• [Task item]
After locating the line that holds "Web page text", copy that line and all that follow it word for word through the end of the data, with no pictures.

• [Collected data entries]
▬▬▬
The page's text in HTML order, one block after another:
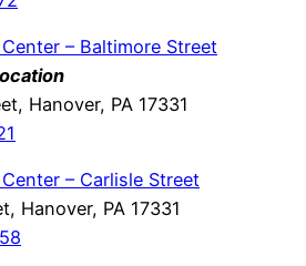
– Baltimore Street
Hanover, PA 17331
– Carlisle Street
Hanover, PA 17331
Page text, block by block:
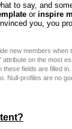
to say, and
or inspire
you, you
new members when
on the most
these fields are filled
Null-profiles are no
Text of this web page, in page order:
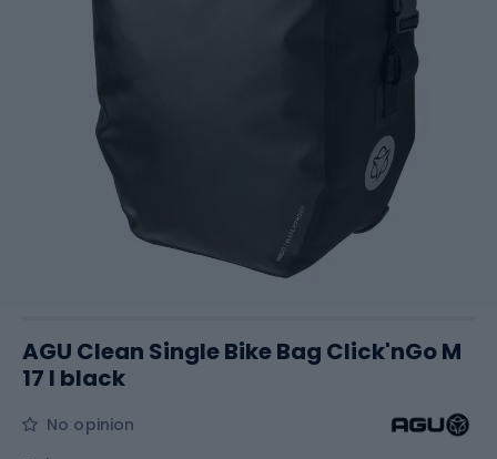
AGU Clean Single Bike Bag Click'nGo M
17 l black
No opinion
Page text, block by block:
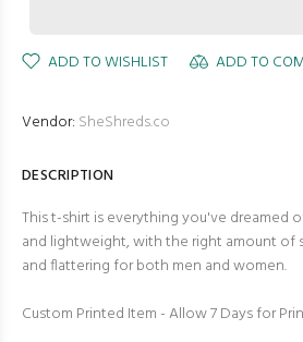
ADD TO WISHLIST ADD TO
Vendor: SheShreds.co
DESCRIPTION
This t-shirt is everything you've dreamed
and lightweight, with the right amount of
and flattering for both men and women.
Custom Printed Item - Allow 7 Days for
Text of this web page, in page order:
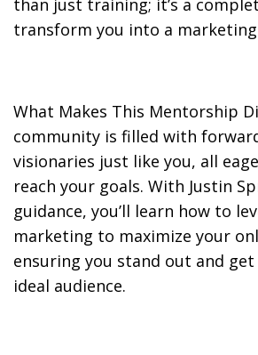
transform you into a
What Makes This Mentorship
community is filled with
visionaries just like you, all
reach your goals. With Justin
guidance, you’ll learn how to
marketing to maximize your
ensuring you stand out and
ideal audience.
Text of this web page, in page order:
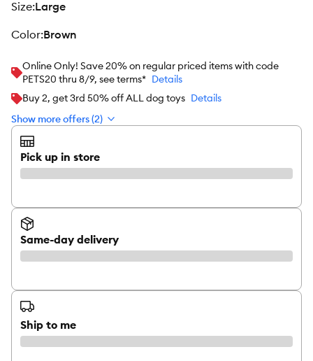
size:Large
color:Brown
Online Only! Save 20% on regular priced items with code
PETS20 thru 8/9, see terms* Details
Buy 2, get 3rd 50% off ALL dog toys Details
Show more offers (2)
Pick up in store
Same-day delivery
Ship to me
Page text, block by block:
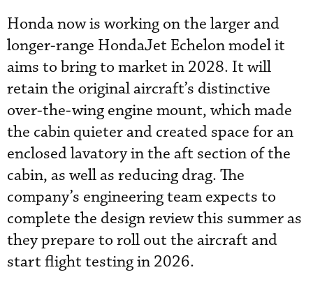
Honda now is working on the larger and
longer-range HondaJet Echelon model it
aims to bring to market in 2028. It will
retain the original aircraft’s distinctive
over-the-wing engine mount, which made
the cabin quieter and created space for an
enclosed lavatory in the aft section of the
cabin, as well as reducing drag. The
company’s engineering team expects to
complete the design review this summer as
they prepare to roll out the aircraft and
start flight testing in 2026.
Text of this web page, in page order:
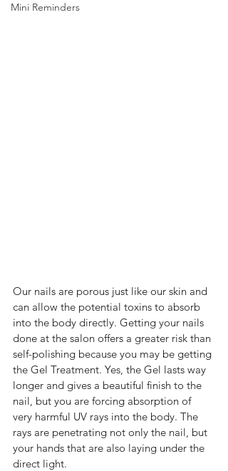
Mini Reminders
Our nails are porous just like our skin and
can allow the potential toxins to absorb
into the body directly. Getting your nails
done at the salon offers a greater risk than
self-polishing because you may be getting
the Gel Treatment. Yes, the Gel lasts way
longer and gives a beautiful finish to the
nail, but you are forcing absorption of
very harmful UV rays into the body. The
rays are penetrating not only the nail, but
your hands that are also laying under the
direct light.
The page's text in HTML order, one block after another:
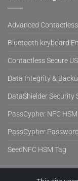
Advanced
Bluetooth keyboard
Contactless Secure
Data Integrity &
DataShielder Security
PassCypher NFC HSM
PassCypher
SeedNFC HSM Tag
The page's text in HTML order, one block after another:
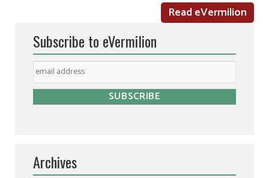
Read eVermilion
Subscribe to eVermilion
Archives
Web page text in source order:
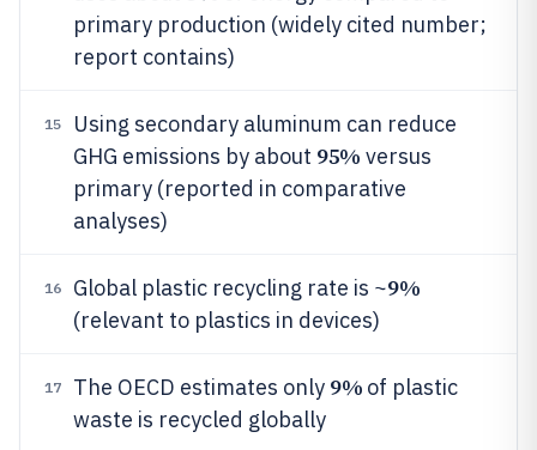
primary production (widely cited number;
report contains)
15
Using secondary aluminum can reduce
GHG emissions by about 95% versus
primary (reported in comparative
analyses)
16 Global plastic recycling rate is ~9%
(relevant to plastics in devices)
17 The OECD estimates only 9% of plastic
waste is recycled globally
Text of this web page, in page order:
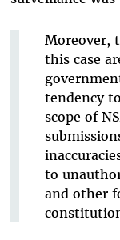
Moreover,
this case
tendency
scope of
to
and other
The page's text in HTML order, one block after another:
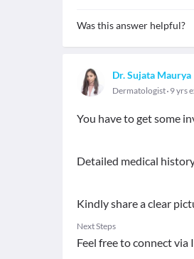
▬▬▬
• [Response to the task]
Web page text in source order:
primary production (widely cited number;
report contains)
15
Using secondary aluminum can reduce
GHG emissions by about 95% versus
primary (reported in comparative
analyses)
16 Global plastic recycling rate is ~9%
(relevant to plastics in devices)
17 The OECD estimates only 9% of plastic
waste is recycled globally
Text of this web page, in page order:
Moreover,
this case
tendency
scope of
to
and other
The page's text in HTML order, one block after another:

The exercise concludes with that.